El Salvador is a wonderful, hispanic, tropical, third world country. Is also small, the same size as Massachussets state in the USA, so distances are short and you can be in the top of mountains or volcanoes, and then in a Pacific Ocean beach in the same day. Its main most interesting attraction is its people, warm and friendly. I have noted is what most impress to visitors, besides the luxurious tropical vegetation. El Salvador has bad reputation for tourists because there was a war in the decade of 1980s. Though a Peace Treat was signed in 1992, people in other countries continue considering El Salvador a violent country at war.Other things that give travelers wrong ideas about El Salvador are films, all based in the decades past war...like Pedro Almodovar "Todo sobre mi madre" in the scene where Penélope Cruz, playing the role of a nun, says her family she will go missioning to El Salvador, then her mother horryfied begins to scream "It's a suicide!!!". Never has been a suicide visiting El Salvador, and less now. Other films that are wrong about El Salvador are "Innocent voices", "Salvador" and "Romero". ALL were shot in other countries, NOT in El Salvador, and by people that don't know the country or knew it in the 1980's or before. When Salvadorans see this movies we laugh at the totally wrong, different way our country is represented. El Salvador is a safe country if you just follow common sense safety rules. Is as dangerous as any other place in this dangerous world. Even there are more dangerous places in the world that everybody visit without hesitating like New York, Mexico, or Rio. Everybody visiting is surprised how different is here, to the idea they have outside. Infamous also by GANGS activity, you will find them only if you visit extreme poverty neighborhoods. Invisible in dayly life for most salvadoreans, they are at war between themselves in their "barrios". Police is doing good work in controling gangs. Don't be afraid either of VOLCANOES. There is always one or two active, as part of planet Earth nature. The last one in the news is dangerous just 5 kilometers area around the crater.

Top Things to See and Do
Small hispanic style towns are very pictoresque, some are trying to attract visitors with tipical food festivals, like Juayua, Apaneca, Perkin and Suchitoto. You can hiking, climb or camping in mountains and volcanoes. Pacific Ocean beaches are rustic and great for surfers: its waves are world famous.

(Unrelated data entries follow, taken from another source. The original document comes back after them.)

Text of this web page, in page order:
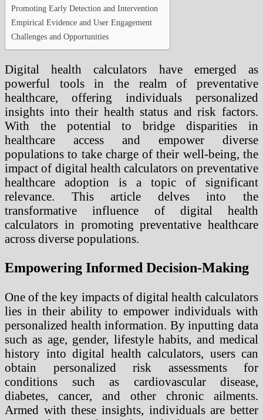
Promoting Early Detection and Intervention
Empirical Evidence and User Engagement
Challenges and Opportunities
Digital health calculators have emerged as
powerful tools in the realm of preventative
healthcare, offering individuals personalized
insights into their health status and risk factors.
With the potential to bridge disparities in
healthcare access and empower diverse
populations to take charge of their well-being, the
impact of digital health calculators on preventative
healthcare adoption is a topic of significant
relevance. This article delves into the
transformative influence of digital health
calculators in promoting preventative healthcare
across diverse populations.
Empowering Informed Decision-Making
One of the key impacts of digital health calculators
lies in their ability to empower individuals with
personalized health information. By inputting data
such as age, gender, lifestyle habits, and medical
history into digital health calculators, users can
obtain personalized risk assessments for
conditions such as cardiovascular disease,
diabetes, cancer, and other chronic ailments.
Armed with these insights, individuals are better
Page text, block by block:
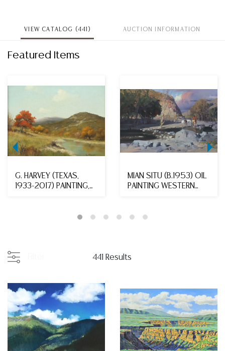
VIEW CATALOG (441) AUCTION INFORMATION
Featured Items
G. HARVEY (TEXAS,
1933-2017) PAINTING,
MIAN SITU (B.1953) OIL
PAINTING WESTERN
441 Results
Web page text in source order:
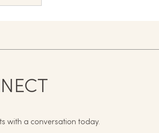
with a conversation today.

Include a visit to museums: Museo de Antropología, and Museo de Arte Moderno (MARTE) both in the same middle class area in San Salvador, are not big overwhelming monster museums, these are human size museums: You can see all in a morning, and you feel you learned, enjoyed, and have been enriched. Museo de Antropologia has fine pre-columbian first class great works: statue of Xipe Totec Spring God, Ehecatl God of winds in jade stone, Jaguar God face in stone, Ceremonial swords for human sacrifices in obsidiana,etc. (June to August '06: Fine temporary exhibition: Rural Life in El Salvador from Pre-Columbian times to XXI century.) Museum of Modern Art shows evolution of salvadorean painting since its begining in late 1800s to end of 1900s: You see changes from European imitations to a national style and themes. There are always temporary exhibitions. Entrance fee in both museums is US$1.50, but for students with school or college identification cards is just US$0.50 ALWAYS HAVE YOUR STUDENT IDENTIFICATION CARD WHEN TRAVELLING. Believe it or not: Concerts of the National Simphony Orchestra are FREE! Sometimes including performances of world class soloists. There are 2 or 3 concerts monthly, each one is repeated another day in a different theater: Either in FEPADE THEATER, and the next night in TEATRO PRESIDENTE. Current season is from May to December: Next concerts: August 16th/17th, August 31st, Sept.13th/14th, Sept. 27th/28th, Oct. 11th/12th, Oct. 25th/26th, Dec. 6th/7th.(Dress is informal, but proper and clean, the rule: Don't show too much skin.) You could consider El Salvador a good base to visit Guatemala and Honduras. There are many options to travel there.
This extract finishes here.